Il caso Lehman Brothers
Tra il 2007 e il 2008 molte banche americane registrarono perdite enormi. Il 15 settembre 2008 Lehman Brothers fallì, scatenando il panico sui mercati e un'ondata di sfiducia che paralizzò il sistema finanziario mondiale. Tali circostanze, infatti, condussero alcuni tra i maggiori istituti di credito statunitensi verso il collasso, evitato solo grazie all'intervento del Tesoro di concerto con la FED.
La banca d'investimento Lehman Brothers, tuttavia, non ricevette aiuti statali né supporto da privati e avviò le procedure fallimentari. L'insolvenza della banca d'affari innescò una nuova fase di intensa instabilità: la decisione delle Autorità americane di lasciar fallire un'istituzione di tale portata scosse profondamente la fiducia degli operatori, alimentò un clima di fortissima tensione e generò preoccupazioni sulla solidità dell'intero sistema. Per effetto dell'esposizione diretta o indiretta ai mutui subprime, il contagio si estese infine anche all'Europa.
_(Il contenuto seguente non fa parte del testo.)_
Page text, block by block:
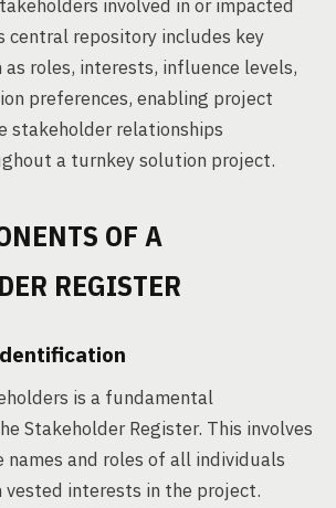
involved in or impacted
central repository includes key
roles, interests, influence levels,
preferences, enabling project
stakeholder relationships
a turnkey solution project.
OF A
REGISTER
is a fundamental
Stakeholder Register. This involves
and roles of all individuals
interests in the project.
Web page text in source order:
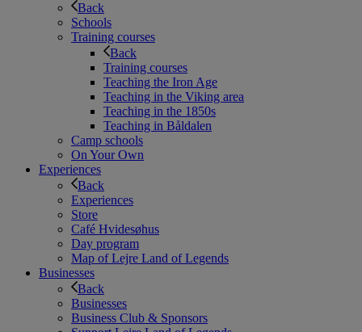
Back
Schools
Training courses
Back
Training courses
Teaching the Iron Age
Teaching in the Viking area
Teaching in the 1850s
Teaching in Båldalen
Camp schools
On Your Own
Experiences
Back
Experiences
Store
Café Hvidesøhus
Day program
Map of Lejre Land of Legends
Businesses
Back
Businesses
Business Club & Sponsors
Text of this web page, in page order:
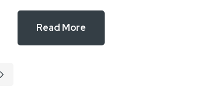
Read More
Page
Next
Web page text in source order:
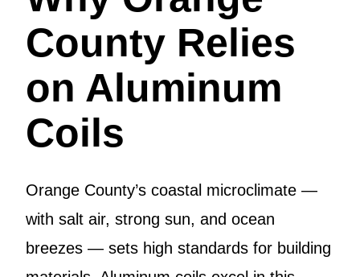
County Relies
on Aluminum
Coils
Orange County’s coastal microclimate —
with salt air, strong sun, and ocean
breezes — sets high standards for building
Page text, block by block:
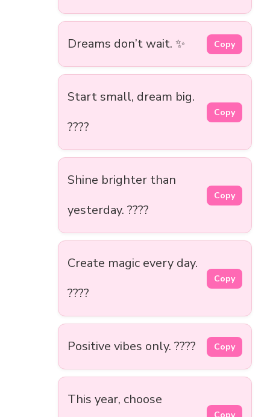
Dreams don’t wait. ✨ Copy
Start small, dream big.
????
Copy
Shine brighter than
yesterday. ????
Copy
Create magic every day.
????
Copy
Positive vibes only. ???? Copy
This year, choose
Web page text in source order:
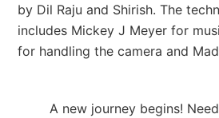
by Dil Raju and Shirish. The
includes Mickey J Meyer for m
for handling the camera and
A new journey begins!
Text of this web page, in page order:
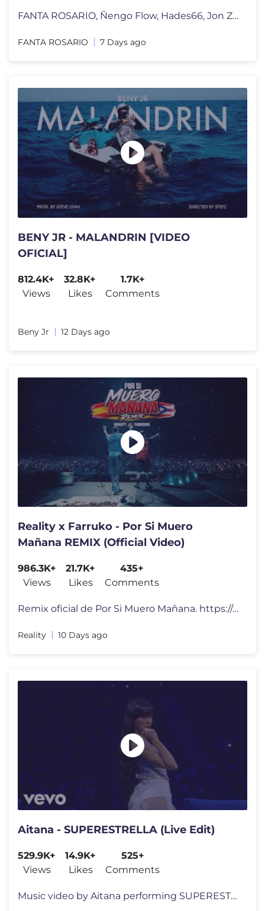
FANTA ROSARIO, Ñengo Flow, Hades66, Jon Z, Luar La L - SI ME HICIERA
FANTA ROSARIO 7 Days ago
BENY JR - MALANDRIN [VIDEO
OFICIAL]
812.4K+
Views
32.8K+
Likes
1.7K+
Comments
Beny Jr 12 Days ago
Reality x Farruko - Por Si Muero
Mañana REMIX (Official Video)
986.3K+
Views
21.7K+
Likes
435+
Comments
Remix oficial de Por Si Muero Mañana. https://orcd.co/psmm_rmx Letr
Reality 10 Days ago
Aitana - SUPERESTRELLA (Live Edit)
529.9K+
Views
14.9K+
Likes
525+
Comments
Music video by Aitana performing SUPERESTRELLA.© 2026 Universal Music
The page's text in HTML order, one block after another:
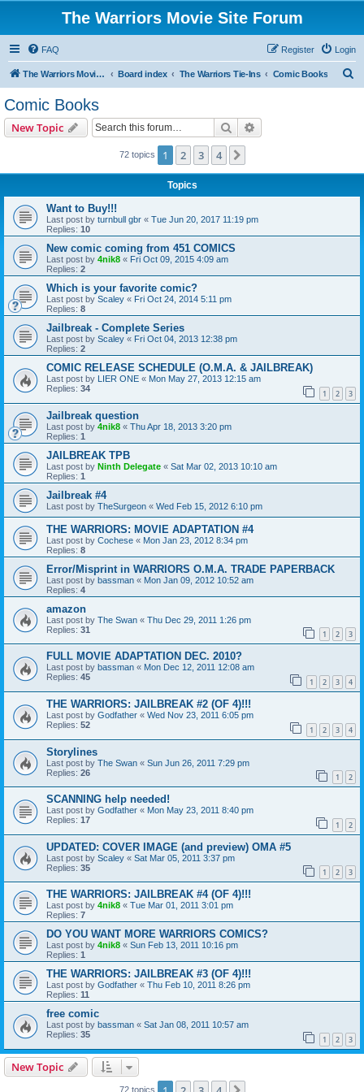
The Warriors Movie Site Forum
FAQ Login
Register
The Warriors Movie Site Board index The Warriors Tie-Ins Comic Books
Comic Books
New Topic Search
72 topics 1 2 3 4
Topics
Want to Buy!!!
Last post by turnbull gbr « Tue Jun 20, 2017 11:19 pm
Replies: 10
New comic coming from 451 COMICS
Last post by 4nik8 « Fri Oct 09, 2015 4:09 am
Replies: 2
Which is your favorite comic?
Last post by Scaley « Fri Oct 24, 2014 5:11 pm
Replies: 8
Jailbreak - Complete Series
Last post by Scaley « Fri Oct 04, 2013 12:38 pm
Replies: 2
COMIC RELEASE SCHEDULE (O.M.A. & JAILBREAK)
Last post by LIER ONE « Mon May 27, 2013 12:15 am
Replies: 34 1 2 3
Jailbreak question
Last post by 4nik8 « Thu Apr 18, 2013 3:20 pm
Replies: 1
JAILBREAK TPB
Last post by Ninth Delegate « Sat Mar 02, 2013 10:10 am
Replies: 1
Jailbreak #4
Last post by TheSurgeon « Wed Feb 15, 2012 6:10 pm
THE WARRIORS: MOVIE ADAPTATION #4
Last post by Cochese « Mon Jan 23, 2012 8:34 pm
Replies: 8
Error/Misprint in WARRIORS O.M.A. TRADE PAPERBACK
Last post by bassman « Mon Jan 09, 2012 10:52 am
Replies: 4
amazon
Last post by The Swan « Thu Dec 29, 2011 1:26 pm
Replies: 31 1 2 3
FULL MOVIE ADAPTATION DEC. 2010?
Last post by bassman « Mon Dec 12, 2011 12:08 am
Replies: 45 1 2 3 4
THE WARRIORS: JAILBREAK #2 (OF 4)!!!
Last post by Godfather « Wed Nov 23, 2011 6:05 pm
Replies: 52 1 2 3 4
Storylines
Last post by The Swan « Sun Jun 26, 2011 7:29 pm
Replies: 26 1 2
SCANNING help needed!
Last post by Godfather « Mon May 23, 2011 8:40 pm
Replies: 17 1 2
UPDATED: COVER IMAGE (and preview) OMA #5
Last post by Scaley « Sat Mar 05, 2011 3:37 pm
Replies: 35 1 2 3
THE WARRIORS: JAILBREAK #4 (OF 4)!!!
Last post by 4nik8 « Tue Mar 01, 2011 3:01 pm
Replies: 7
DO YOU WANT MORE WARRIORS COMICS?
Last post by 4nik8 « Sun Feb 13, 2011 10:16 pm
Replies: 1
THE WARRIORS: JAILBREAK #3 (OF 4)!!!
Last post by Godfather « Thu Feb 10, 2011 8:26 pm
Replies: 11
free comic
Last post by bassman « Sat Jan 08, 2011 10:57 am
Replies: 35 1 2 3
New Topic
72 topics

Dalla finanza all'economia reale
La crisi si trasferì rapidamente all'economia reale: crollarono consumi e investimenti, il credito si restrinse, aumentarono disoccupazione e fallimenti, e il commercio mondiale si ridusse drasticamente. Gli Stati Uniti intervennero con piani di salvataggio giganteschi. Durante il biennio 2007-2009, il programma di acquisto di titoli cartolarizzati Tarp (Troubled Asset Relief Program), la cui ampiezza era inizialmente fissata a 700 miliardi di dollari, raggiunse complessivamente 7.700 miliardi di dollari e comportò immissione di liquidità sul mercato bancario a tassi prossimi allo zero dalla FED a sostegno di banche e compagnie di assicurazione. In Europa, governi e banche centrali nazionalizzarono istituti in difficoltà e immisero liquidità per evitare il collasso del sistema. I massicci salvataggi bancari hanno fatto impennare i debiti pubblici, ponendo le basi per la successiva crisi del debito sovrano. Per contrastare l'instabilità, i regolatori (come Consob) hanno introdotto misure d'urgenza, tra cui il divieto di vendite allo scoperto. Il fallimento del sistema di autodisciplina ha spinto verso una riforma globale della vigilanza: sono stati introdotti standard più severi. In Europa, questo processo è culminato in una nuova architettura istituzionale per armonizzare le regole e garantire una supervisione uniforme e rigorosa.